* Assigned task *
Pictures aside, the data must be reproduced exactly.

↓↓↓

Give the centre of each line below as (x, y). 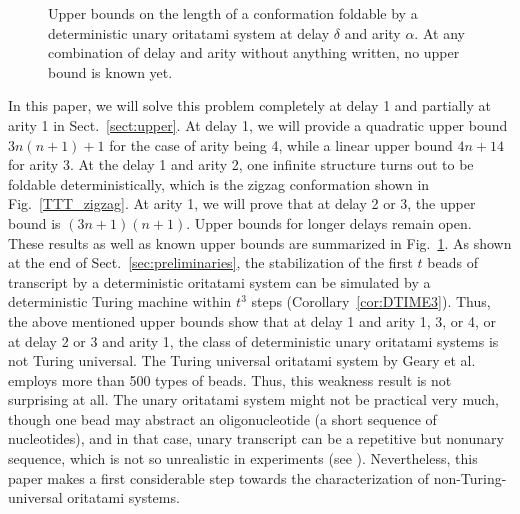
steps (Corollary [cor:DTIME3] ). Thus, (371, 301)
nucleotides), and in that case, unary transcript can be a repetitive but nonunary (256, 438)
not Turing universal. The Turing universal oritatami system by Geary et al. (242, 360)
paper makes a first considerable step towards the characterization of (218, 477)
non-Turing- (470, 477)
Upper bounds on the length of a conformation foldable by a (233, 13)
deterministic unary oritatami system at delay (189, 32)
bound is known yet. (110, 71)

↑↑↑

* Answer box *
Give the centre of each line below as (x, y). 
steps (Corollary [cor:DTIME3] ). Thus, (371, 301)
nucleotides), and in that case, unary transcript can be a repetitive but nonunary (256, 438)
not Turing universal. The Turing universal oritatami system by Geary et al. (242, 360)
paper makes a first considerable step towards the characterization of (218, 477)
non-Turing- (470, 477)
Upper bounds on the length of a conformation foldable by a (233, 13)
deterministic unary oritatami system at delay (189, 32)
bound is known yet. (110, 71)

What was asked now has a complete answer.